L’histoire débute en 1993 avec Hugo, un petit garçon qui assiste à la violence de son père sur sa mère. Jusqu’au jour, où les coups portés sont trop fort et que ceux-ci sont fatale sur sa mère qui en décède. On bascule ensuite en 2016, Angélique Lesueur, une jeune kiné, a été retrouvée assassinée chez elle à l’arme blanche. Le commandant Rebecca de Lost et toute son équipe du 36, quai des Orfèvres vont devoir se charger de cette enquête. En parallèle à l’enquête principale, plusieurs enquêtes se chevauchent. Son équipe et elle se retrouvent avec un autre cadavre sur les bras et la disposition de celui-ci, n’est pas sans leur rappeler les méthodes d’un certain tueur en série qu’ils ont arrêtés sept ans plutôt. Après une enquête préliminaire, le doute n’est plus permis,  il y a sept ans, il y a eu erreur et le vrai coupable n’a pas été arrêté. Ce dernier court toujours et semble avoir repris du service. Entre les lettres de menaces, et les coups de fil anonymes, Rebecca semble être la prochaine cible…

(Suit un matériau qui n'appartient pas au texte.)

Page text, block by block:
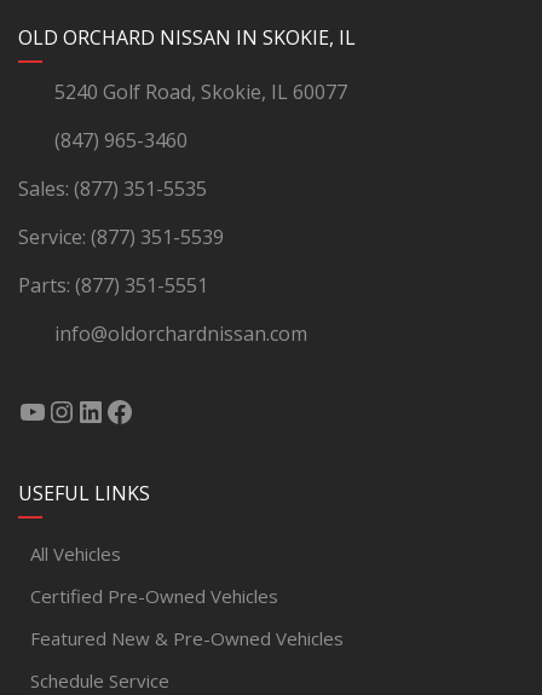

Nous allons donc suivre les enquêtes de ce groupe que Rebecca gère à la perfection. Elle sait tenir son groupe, gérer les égos, rassurer ses enquêteurs et atténuer les rivalités… Proche de la cinquantaine, elle est veuve, sans enfants et a une liaison avec un collègue marié, mais elle est surtout complètement dévouée à son travail.

Isabelle Villain a un style incisif et percutant. Les scènes se succèdent sans temps mort et nous suivons plusieurs enquêtes à la fois. L’auteure est bien documentée et ses intrigues sont d’un grand réalisme. Malgré le grand nombre de roman policier en tout genre que j’ai déjà lu, j’ai apprécié le fait de mieux découvrir le métier de procédurier. Et ça vous le savez tous maintenant mais j’adore les intrigues mettant en scène un tueur en série et son modus operandi.

Mauvais genre est un thriller intéressant où plusieurs enquêtes s’entrecroisent. Vu le dénouement, j’ai hâte de lire le prochain opus mettant en scène Rebecca et son équipe. Je vais essayer de me procurer les deux premiers tomes et continuer de suivre Isabelle Villain. En somme une belle découverte.

Résumé de l’éditeur :

Hugo Nicollini est un garçon différent des autres gamins de son âge. Un père brutal. Une maman protectrice. Un soir, il est témoin d’une dispute entre ses parents. Une de plus. Une de trop. Cette fois-ci, sa mère succombera sous la violence des coups.
Vingt-trois ans plus tard, l’équipe du commandant Rebecca de Lost enquête sur la mort d’une jeune femme, sauvagement poignardée dans son appartement. Pas d’effraction. Pas de vol. Pas de traces de défense. L’entourage de la victime est passé au crible, et l’histoire du petit Hugo va refaire surface bien malgré lui.